Supplied data: Begin
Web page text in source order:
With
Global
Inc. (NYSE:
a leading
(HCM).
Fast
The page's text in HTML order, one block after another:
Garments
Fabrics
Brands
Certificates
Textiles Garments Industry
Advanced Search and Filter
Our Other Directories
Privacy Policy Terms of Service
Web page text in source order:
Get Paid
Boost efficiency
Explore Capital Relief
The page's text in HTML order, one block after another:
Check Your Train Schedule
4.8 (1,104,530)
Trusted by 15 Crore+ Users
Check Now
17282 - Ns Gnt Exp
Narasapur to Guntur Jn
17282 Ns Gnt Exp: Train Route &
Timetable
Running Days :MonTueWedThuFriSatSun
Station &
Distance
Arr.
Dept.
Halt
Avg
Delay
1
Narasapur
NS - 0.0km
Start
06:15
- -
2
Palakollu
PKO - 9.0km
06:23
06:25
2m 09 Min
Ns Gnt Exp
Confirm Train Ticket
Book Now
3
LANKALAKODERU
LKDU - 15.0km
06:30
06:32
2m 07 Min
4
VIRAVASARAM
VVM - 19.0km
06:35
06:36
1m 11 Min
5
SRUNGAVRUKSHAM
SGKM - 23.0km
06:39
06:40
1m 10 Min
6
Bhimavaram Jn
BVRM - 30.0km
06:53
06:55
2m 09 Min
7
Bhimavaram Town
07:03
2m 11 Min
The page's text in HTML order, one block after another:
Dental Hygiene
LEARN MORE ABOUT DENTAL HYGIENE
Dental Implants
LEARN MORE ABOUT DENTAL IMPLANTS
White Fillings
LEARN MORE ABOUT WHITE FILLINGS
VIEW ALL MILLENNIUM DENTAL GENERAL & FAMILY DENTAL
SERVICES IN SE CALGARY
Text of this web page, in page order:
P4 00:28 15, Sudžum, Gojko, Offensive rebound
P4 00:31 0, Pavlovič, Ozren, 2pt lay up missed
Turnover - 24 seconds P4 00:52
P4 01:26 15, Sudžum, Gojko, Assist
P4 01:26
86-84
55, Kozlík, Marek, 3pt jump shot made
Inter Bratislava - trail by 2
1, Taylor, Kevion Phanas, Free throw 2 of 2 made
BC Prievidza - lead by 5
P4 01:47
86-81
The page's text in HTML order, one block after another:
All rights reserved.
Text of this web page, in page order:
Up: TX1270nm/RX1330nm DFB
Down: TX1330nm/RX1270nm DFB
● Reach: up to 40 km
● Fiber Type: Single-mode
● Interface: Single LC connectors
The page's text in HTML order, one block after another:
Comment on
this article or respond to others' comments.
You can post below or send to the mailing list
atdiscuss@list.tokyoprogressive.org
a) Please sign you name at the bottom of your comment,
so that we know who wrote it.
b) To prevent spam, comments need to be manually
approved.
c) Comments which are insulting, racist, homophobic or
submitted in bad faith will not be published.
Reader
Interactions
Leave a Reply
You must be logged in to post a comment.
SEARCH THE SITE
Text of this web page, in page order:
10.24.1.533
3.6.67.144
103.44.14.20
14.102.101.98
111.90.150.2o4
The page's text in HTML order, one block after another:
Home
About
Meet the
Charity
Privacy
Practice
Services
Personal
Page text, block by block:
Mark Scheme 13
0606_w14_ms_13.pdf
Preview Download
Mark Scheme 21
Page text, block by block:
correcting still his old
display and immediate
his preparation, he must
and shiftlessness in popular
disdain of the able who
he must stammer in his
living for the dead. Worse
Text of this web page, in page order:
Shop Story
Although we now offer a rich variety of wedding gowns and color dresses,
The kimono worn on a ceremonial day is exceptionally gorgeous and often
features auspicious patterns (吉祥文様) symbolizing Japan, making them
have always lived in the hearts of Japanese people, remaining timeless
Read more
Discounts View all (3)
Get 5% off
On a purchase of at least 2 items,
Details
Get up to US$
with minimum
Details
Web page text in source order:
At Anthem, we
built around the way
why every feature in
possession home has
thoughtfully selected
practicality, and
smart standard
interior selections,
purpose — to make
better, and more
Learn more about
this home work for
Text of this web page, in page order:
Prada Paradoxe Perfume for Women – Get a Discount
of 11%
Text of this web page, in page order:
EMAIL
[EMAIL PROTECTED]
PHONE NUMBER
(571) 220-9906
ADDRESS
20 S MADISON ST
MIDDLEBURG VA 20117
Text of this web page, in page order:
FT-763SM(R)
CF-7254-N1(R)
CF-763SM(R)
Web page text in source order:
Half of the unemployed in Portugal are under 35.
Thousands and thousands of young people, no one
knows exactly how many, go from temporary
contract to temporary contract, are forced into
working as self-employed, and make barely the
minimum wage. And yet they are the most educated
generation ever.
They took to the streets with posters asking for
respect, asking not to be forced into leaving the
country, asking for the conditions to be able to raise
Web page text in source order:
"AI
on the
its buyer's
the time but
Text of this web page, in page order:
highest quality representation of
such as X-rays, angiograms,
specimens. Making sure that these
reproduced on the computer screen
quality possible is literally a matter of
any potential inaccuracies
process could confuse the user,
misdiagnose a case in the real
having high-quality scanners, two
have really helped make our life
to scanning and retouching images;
Supplied data: End
## Task goal
Your answer should consist of every record, restated exactly.

## Output
Web page text in source order:
With
Global
Inc. (NYSE:
a leading
(HCM).
Fast
The page's text in HTML order, one block after another:
Garments
Fabrics
Brands
Certificates
Textiles Garments Industry
Advanced Search and Filter
Our Other Directories
Privacy Policy Terms of Service
Web page text in source order:
Get Paid
Boost efficiency
Explore Capital Relief
The page's text in HTML order, one block after another:
Check Your Train Schedule
4.8 (1,104,530)
Trusted by 15 Crore+ Users
Check Now
17282 - Ns Gnt Exp
Narasapur to Guntur Jn
17282 Ns Gnt Exp: Train Route &
Timetable
Running Days :MonTueWedThuFriSatSun
Station &
Distance
Arr.
Dept.
Halt
Avg
Delay
1
Narasapur
NS - 0.0km
Start
06:15
- -
2
Palakollu
PKO - 9.0km
06:23
06:25
2m 09 Min
Ns Gnt Exp
Confirm Train Ticket
Book Now
3
LANKALAKODERU
LKDU - 15.0km
06:30
06:32
2m 07 Min
4
VIRAVASARAM
VVM - 19.0km
06:35
06:36
1m 11 Min
5
SRUNGAVRUKSHAM
SGKM - 23.0km
06:39
06:40
1m 10 Min
6
Bhimavaram Jn
BVRM - 30.0km
06:53
06:55
2m 09 Min
7
Bhimavaram Town
07:03
2m 11 Min
The page's text in HTML order, one block after another:
Dental Hygiene
LEARN MORE ABOUT DENTAL HYGIENE
Dental Implants
LEARN MORE ABOUT DENTAL IMPLANTS
White Fillings
LEARN MORE ABOUT WHITE FILLINGS
VIEW ALL MILLENNIUM DENTAL GENERAL & FAMILY DENTAL
SERVICES IN SE CALGARY
Text of this web page, in page order:
P4 00:28 15, Sudžum, Gojko, Offensive rebound
P4 00:31 0, Pavlovič, Ozren, 2pt lay up missed
Turnover - 24 seconds P4 00:52
P4 01:26 15, Sudžum, Gojko, Assist
P4 01:26
86-84
55, Kozlík, Marek, 3pt jump shot made
Inter Bratislava - trail by 2
1, Taylor, Kevion Phanas, Free throw 2 of 2 made
BC Prievidza - lead by 5
P4 01:47
86-81
The page's text in HTML order, one block after another:
All rights reserved.
Text of this web page, in page order:
Up: TX1270nm/RX1330nm DFB
Down: TX1330nm/RX1270nm DFB
● Reach: up to 40 km
● Fiber Type: Single-mode
● Interface: Single LC connectors
The page's text in HTML order, one block after another:
Comment on
this article or respond to others' comments.
You can post below or send to the mailing list
atdiscuss@list.tokyoprogressive.org
a) Please sign you name at the bottom of your comment,
so that we know who wrote it.
b) To prevent spam, comments need to be manually
approved.
c) Comments which are insulting, racist, homophobic or
submitted in bad faith will not be published.
Reader
Interactions
Leave a Reply
You must be logged in to post a comment.
SEARCH THE SITE
Text of this web page, in page order:
10.24.1.533
3.6.67.144
103.44.14.20
14.102.101.98
111.90.150.2o4
The page's text in HTML order, one block after another:
Home
About
Meet the
Charity
Privacy
Practice
Services
Personal
Page text, block by block:
Mark Scheme 13
0606_w14_ms_13.pdf
Preview Download
Mark Scheme 21
Page text, block by block:
correcting still his old
display and immediate
his preparation, he must
and shiftlessness in popular
disdain of the able who
he must stammer in his
living for the dead. Worse
Text of this web page, in page order:
Shop Story
Although we now offer a rich variety of wedding gowns and color dresses,
The kimono worn on a ceremonial day is exceptionally gorgeous and often
features auspicious patterns (吉祥文様) symbolizing Japan, making them
have always lived in the hearts of Japanese people, remaining timeless
Read more
Discounts View all (3)
Get 5% off
On a purchase of at least 2 items,
Details
Get up to US$
with minimum
Details
Web page text in source order:
At Anthem, we
built around the way
why every feature in
possession home has
thoughtfully selected
practicality, and
smart standard
interior selections,
purpose — to make
better, and more
Learn more about
this home work for
Text of this web page, in page order:
Prada Paradoxe Perfume for Women – Get a Discount
of 11%
Text of this web page, in page order:
EMAIL
[EMAIL PROTECTED]
PHONE NUMBER
(571) 220-9906
ADDRESS
20 S MADISON ST
MIDDLEBURG VA 20117
Text of this web page, in page order:
FT-763SM(R)
CF-7254-N1(R)
CF-763SM(R)
Web page text in source order:
Half of the unemployed in Portugal are under 35.
Thousands and thousands of young people, no one
knows exactly how many, go from temporary
contract to temporary contract, are forced into
working as self-employed, and make barely the
minimum wage. And yet they are the most educated
generation ever.
They took to the streets with posters asking for
respect, asking not to be forced into leaving the
country, asking for the conditions to be able to raise
Web page text in source order:
"AI
on the
its buyer's
the time but
Text of this web page, in page order:
highest quality representation of
such as X-rays, angiograms,
specimens. Making sure that these
reproduced on the computer screen
quality possible is literally a matter of
any potential inaccuracies
process could confuse the user,
misdiagnose a case in the real
having high-quality scanners, two
have really helped make our life
to scanning and retouching images;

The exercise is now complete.